What the exercise asks: Using the data below, copy out all lines with the word "switch".

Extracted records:

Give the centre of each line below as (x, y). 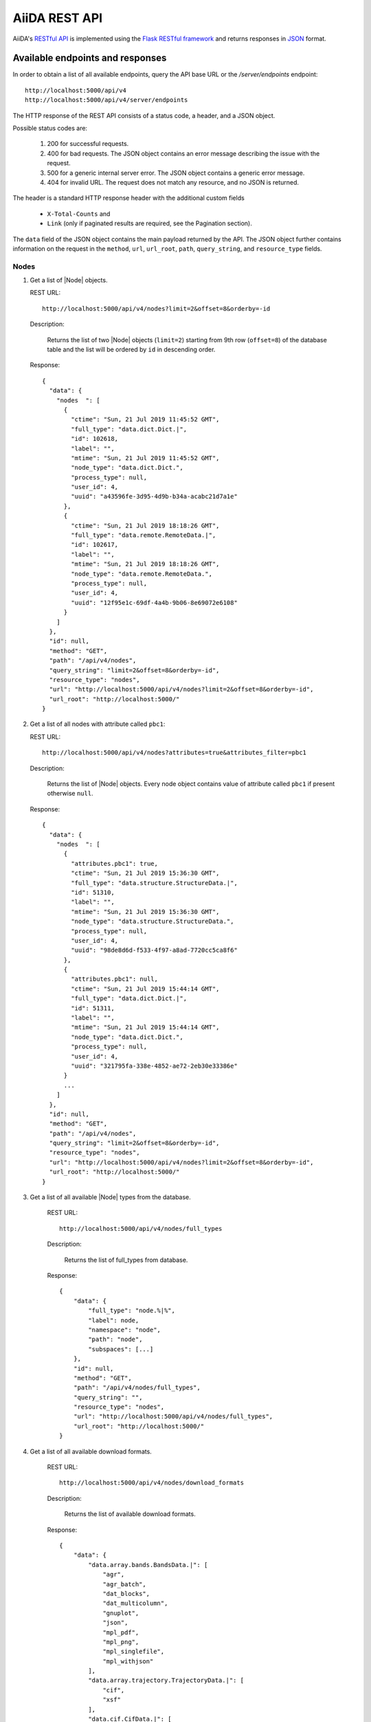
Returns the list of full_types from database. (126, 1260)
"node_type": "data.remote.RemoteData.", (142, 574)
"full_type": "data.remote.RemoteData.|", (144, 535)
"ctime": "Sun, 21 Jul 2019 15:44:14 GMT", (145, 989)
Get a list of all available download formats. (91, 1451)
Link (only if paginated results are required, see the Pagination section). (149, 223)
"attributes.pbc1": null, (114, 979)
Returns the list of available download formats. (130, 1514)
---
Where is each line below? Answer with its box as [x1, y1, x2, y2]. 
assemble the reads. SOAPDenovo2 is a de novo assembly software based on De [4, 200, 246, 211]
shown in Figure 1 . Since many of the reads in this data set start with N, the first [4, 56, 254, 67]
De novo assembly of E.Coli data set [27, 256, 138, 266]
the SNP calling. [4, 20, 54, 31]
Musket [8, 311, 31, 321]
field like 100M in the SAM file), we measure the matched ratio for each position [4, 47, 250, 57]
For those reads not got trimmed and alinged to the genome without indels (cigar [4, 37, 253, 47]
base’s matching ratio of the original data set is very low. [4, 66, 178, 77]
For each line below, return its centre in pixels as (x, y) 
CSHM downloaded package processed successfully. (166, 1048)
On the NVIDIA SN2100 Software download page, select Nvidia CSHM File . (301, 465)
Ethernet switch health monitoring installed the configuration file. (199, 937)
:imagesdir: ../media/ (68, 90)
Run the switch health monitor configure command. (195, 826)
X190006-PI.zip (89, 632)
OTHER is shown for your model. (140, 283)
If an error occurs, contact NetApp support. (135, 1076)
--
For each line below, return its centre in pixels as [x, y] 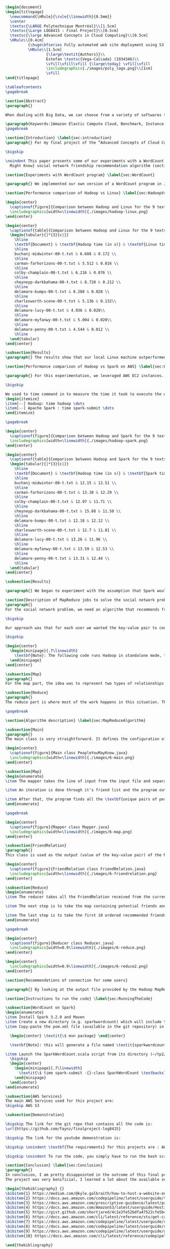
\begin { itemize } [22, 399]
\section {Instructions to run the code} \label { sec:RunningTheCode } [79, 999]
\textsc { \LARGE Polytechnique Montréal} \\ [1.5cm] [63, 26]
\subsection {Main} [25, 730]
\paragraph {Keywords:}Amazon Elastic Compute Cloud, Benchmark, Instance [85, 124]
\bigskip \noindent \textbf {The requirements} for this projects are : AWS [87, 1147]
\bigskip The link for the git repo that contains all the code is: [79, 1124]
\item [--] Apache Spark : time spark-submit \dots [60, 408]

Result of this exercise:
Ethernet switch health monitoring installed the configuration file. (199, 937)
Run the switch health monitor configure command. (195, 826)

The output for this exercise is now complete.